Table 1 Carbon production intensities and sequestration potential of highly alkaline materials, by-products and wastes

Here we examine the potential of alkaline materials to remove CO2 from the atmosphere by forecasting production to 2100, and show that a large proportion of the future negative emission requirements may be met through weathering or carbonation of these materials.


The potential of alkaline material streams

Manufacturing iron and steel produces a range of alkaline wastes/by-products that are rich in oxide, hydroxide and silicate minerals and glasses, collectively referred to as slag. The physical and chemical properties, and the environmental behaviour, of slag depends on the raw materials, the process of creating iron and steel and the method of disposal. Blast furnace slag is commonly used as secondary aggregate, pozzolan or agricultural lime18,19,20. However, due to the higher concentrations of oxides and hydroxides, slags from steel production are typically stockpiled21. These sites have highly alkaline leachates with pH > 1021 and can pose environmental issues via extreme pH and potential metal pollution22. CO2 uptake buffers the waters back towards circum-neutral pH, which also limits metal solubility. HTP mineral carbonation experiments have shown 50–75% conversion of slag over 30 min12. However, studies investigating legacy deposits have demonstrated CO2 uptake and carbonate precipitation within the drainage waters and surrounding environments21.

Cement is produced by heating limestone (CaCO3) in a kiln with a source of silicon (clay/shale) to produce metastable calcium silicate minerals (clinker, e.g., Ca2SiO4). The clinker is hydrated during construction to produce mortar and concrete. These materials, together with by-product cement kiln dust, have been successfully carbonated in HTP experiments11,13, during curing under elevated CO2 concentrations23, during the life of the structure24, when mixed into urban soils following demolition14, or within leachate management systems of landfill25.

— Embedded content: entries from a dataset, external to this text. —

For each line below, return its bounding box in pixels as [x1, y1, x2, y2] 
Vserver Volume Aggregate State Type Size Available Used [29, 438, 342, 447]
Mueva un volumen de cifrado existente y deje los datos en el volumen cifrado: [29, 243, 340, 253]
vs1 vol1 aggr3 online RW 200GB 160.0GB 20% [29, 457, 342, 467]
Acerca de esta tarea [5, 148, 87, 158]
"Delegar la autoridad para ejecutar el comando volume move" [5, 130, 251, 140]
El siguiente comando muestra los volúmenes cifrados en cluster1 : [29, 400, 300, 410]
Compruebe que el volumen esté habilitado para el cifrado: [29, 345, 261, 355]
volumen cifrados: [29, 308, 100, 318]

Like cement, lime is produced by heating limestone in a kiln but is subsequently used in numerous industries (Supplementary Note 4 and Supplementary Table 126). Of the lime produced in the United States and European Union, 30–40% is used by the steel industry as a fluxing agent, 14% is used in other industries (sugar refining, glass, paper, precipitated calcium carbonate), 10–20% is used in construction and 16–24% is used for environmental remediation/treatment (flue gas desulphurisation, water treatment, acid mine drainage). Approximately 20% of lime is used in activities that exploit reactions with CO2 (e.g., regenerating NaOH in the Kraft process) or weathering (e.g., agricultural liming). Approximately 14% of the lime is used in activities that do not have an explicit reaction with CO2, but it may be possible to engineer this within the life cycle of the material (e.g., soda lime glass, soil stabilisation).

Residue from coal and biomass combustion (e.g., fly and bottom ash) has been shown to carbonate in HTP experiments27. Due to the small particle size, large surface area and the high concentration of silica, ash is readily reused as a pozzolan or binder substitution in cement production, resulting in a saving of 100–700 kg CO2 t−1 over raw material28, although the extent of substitution is limited by impact on strength. Furthermore, biomass ash has a long history of being spread onto agricultural land as an alternative liming agent29. Under the representative concentration pathway 2.6 (RCP2.6, the pathway most likely to result in <2 °C of warming), the emissions intensity of primary energy is predicted to decrease to 25 kg CO2 GJ−1 by 2050 and −11 kg CO2 GJ−1 by 210030; the lower negative value is a result of biomass energy carbon capture and storage. As such, carbonation or enhanced weathering of ash (up to 1800 kg CO2 t−1) from biomass power generation could represent a non-trivial additional carbon draw-down (Supplementary Note 5 and Supplementary Table 2). The elevated phosphorus or sulphur content could limit the carbonation of some biomass ashes, resulting in an emission of CO2 through the release of acidic waters during weathering.

Aluminium is produced by digesting bauxite ore in a high temperature solution of sodium hydroxide (known as the Bayer process), the products of which are alumina and a waste residue described as red mud. Red mud is composed primarily of iron and aluminium oxide/hydroxide, carbonate or hydroxide calcium (tricalcium aluminate, hydro-calumite) or sodium (sodalite, cancrinite) aluminates31. The residue is typically deposited with unreacted sodium hydroxide solution or dry-stacked. Carbonation of red mud has been demonstrated in HTP and ambient reactions, although only minor uptake was measured (<50 kg CO2 t−1)32,33. The maximum capacity of unsintered/causticised red mud is 128 kg CO2 t−1. The supply of divalent cations through the addition of gypsum, calcium chloride or lime (e.g., during sintering) may further increase the carbonation of the residual solution NaOH and Na-aluminate minerals34 (Supplementary Note 6).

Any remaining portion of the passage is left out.